RAI Perception brings powerful computer vision capabilities to your ROS2 applications. It integrates GroundingDINO and Grounded-SAM-2 to detect objects, create segmentation masks, and calculate gripping points.

The package includes two ready-to-use ROS2 service nodes (GroundedSamAgent and GroundingDinoAgent) that you can easily add to your applications. It also provides tools that work seamlessly with RAI LLM agents to build conversational robot scenarios.

Prerequisites

Before installing rai-perception, ensure you have:

  1. ROS2 installed (Jazzy recommended, or Humble). If you don't have ROS2 yet, follow the official ROS2 installation guide for jazzy or humble.
  2. Python 3.8+ and pip installed (usually pre-installed on Ubuntu).
  3. NVIDIA GPU with CUDA support (required for optimal performance).
  4. wget installed (required for downloading model weights):
    sudo apt install wget
    

Installation

Step 1: Source ROS2 in your terminal:

# For ROS2 Jazzy (recommended)
source /opt/ros/jazzy/setup.bash

# For ROS2 Humble
source /opt/ros/humble/setup.bash

Step 2: Install ROS2 dependencies. rai-perception requires its ROS2 packages that needs to be installed separately:

# Update package lists first
sudo apt update

# Install rai_interfaces as a debian package
sudo apt install ros-jazzy-rai-interfaces  # or ros-humble-rai-interfaces for Humble

Step 3: Install rai-perception via pip:

pip install rai-perception

[!TIP] It's recommended to install rai-perception in a virtual environment to avoid conflicts with other Python packages.

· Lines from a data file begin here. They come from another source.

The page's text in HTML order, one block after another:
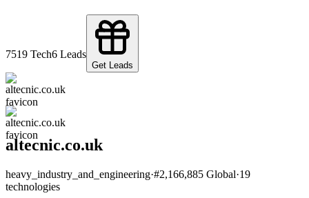
7519 Tech6 Leads
Get Leads
altecnic.co.uk
heavy_industry_and_engineering·#2,166,885 Global·19
technologies
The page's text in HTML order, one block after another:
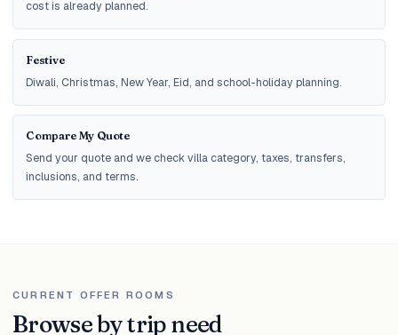
cost is already planned.
Festive
Diwali, Christmas, New Year, Eid, and school-holiday planning.
Compare My Quote
Send your quote and we check villa category, taxes, transfers,
inclusions, and terms.
CURRENT OFFER ROOMS
Browse by trip need
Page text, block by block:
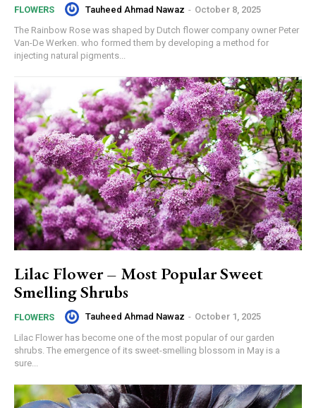
FLOWERS Tauheed Ahmad Nawaz - October 8, 2025
The Rainbow Rose was shaped by Dutch flower company owner Peter
Van-De Werken. who formed them by developing a method for
injecting natural pigments...
Lilac Flower – Most Popular Sweet
Smelling Shrubs
FLOWERS Tauheed Ahmad Nawaz - October 1, 2025
Lilac Flower has become one of the most popular of our garden
shrubs. The emergence of its sweet-smelling blossom in May is a
sure...

[!TIP] To avoid sourcing ROS2 in every new terminal, add the source command to your ~/.bashrc file:

echo "source /opt/ros/jazzy/setup.bash" >> ~/.bashrc  # or humble

Getting Started

This section provides a step-by-step guide to get you up and running with RAI Perception.

Quick Start

After installing rai-perception, launch the perception agents:

Step 1: Open a terminal and source ROS2:

source /opt/ros/jazzy/setup.bash  # or humble

Step 2: Launch the perception agents:

python -m rai_perception.scripts.run_perception_agents

[!NOTE] The weights will be downloaded to ~/.cache/rai directory on first use.

The agents create two ROS 2 nodes: grounding_dino and grounded_sam using ROS2Connector.

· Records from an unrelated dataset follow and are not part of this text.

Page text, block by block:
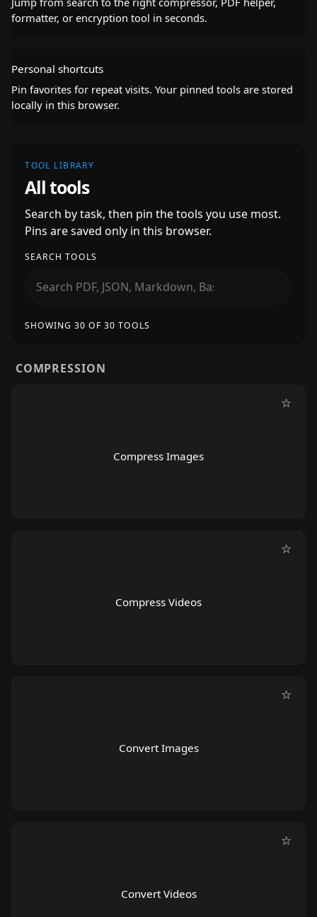
formatter, or encryption tool in seconds.
Personal shortcuts
Pin favorites for repeat visits. Your pinned tools are stored
locally in this browser.
TOOL LIBRARY
All tools
Search by task, then pin the tools you use most.
Pins are saved only in this browser.
SEARCH TOOLS
SHOWING 30 OF 30 TOOLS
COMPRESSION
☆
Compress Images
☆
Compress Videos
☆
Convert Images
☆
Convert Videos
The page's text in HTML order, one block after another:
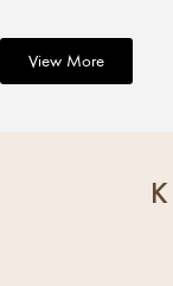
View More
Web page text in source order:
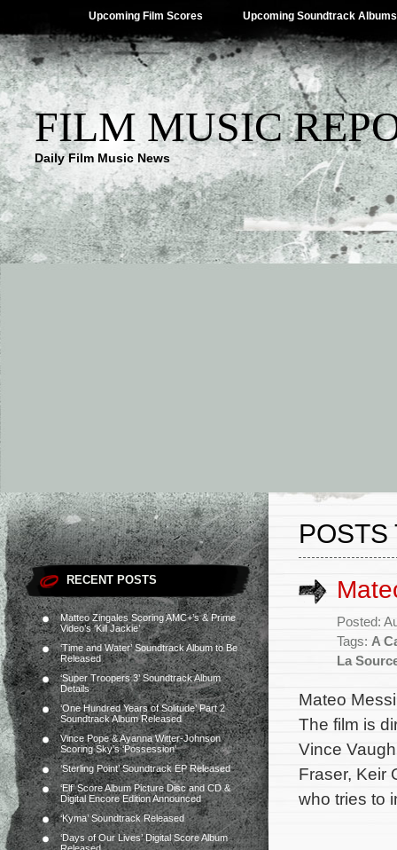
Upcoming Film Scores Upcoming Soundtrack Albums
FILM MUSIC
Daily Film Music News
RECENT POSTS
Matteo Zingales Scoring AMC+’s & Prime
Video’s ‘Kill Jackie’
‘Time and Water’ Soundtrack Album to Be
Released
‘Super Troopers 3’ Soundtrack Album
Details
‘One Hundred Years of Solitude’ Part 2
Soundtrack Album Released
Vince Pope & Ayanna Witter-Johnson
Scoring Sky’s ‘Possession’
‘Sterling Point’ Soundtrack EP Released
‘Elf’ Score Album Picture Disc and CD &
Digital Encore Edition Announced
‘Kyma’ Soundtrack Released
‘Days of Our Lives’ Digital Score Album
POSTS
Posted:
Tags: A
La
Mateo
The film is
Vince
Fraser, Keir
who tries to

Testing with Example Client

The rai_perception/talker.py example demonstrates how to use the perception services for object detection and segmentation. It shows the complete pipeline: GroundingDINO for object detection followed by GroundedSAM for instance segmentation, with visualization output.

Step 1: Open a terminal and source ROS2:

source /opt/ros/jazzy/setup.bash  # or humble

Step 2: Launch the perception agents:

python -m rai_perception.scripts.run_perception_agents

Step 3: In a different terminal (remember to source ROS2 first), run the example client:

source /opt/ros/jazzy/setup.bash  # or humble
python -m rai_perception.examples.talker --ros-args -p image_path:="<path-to-image>"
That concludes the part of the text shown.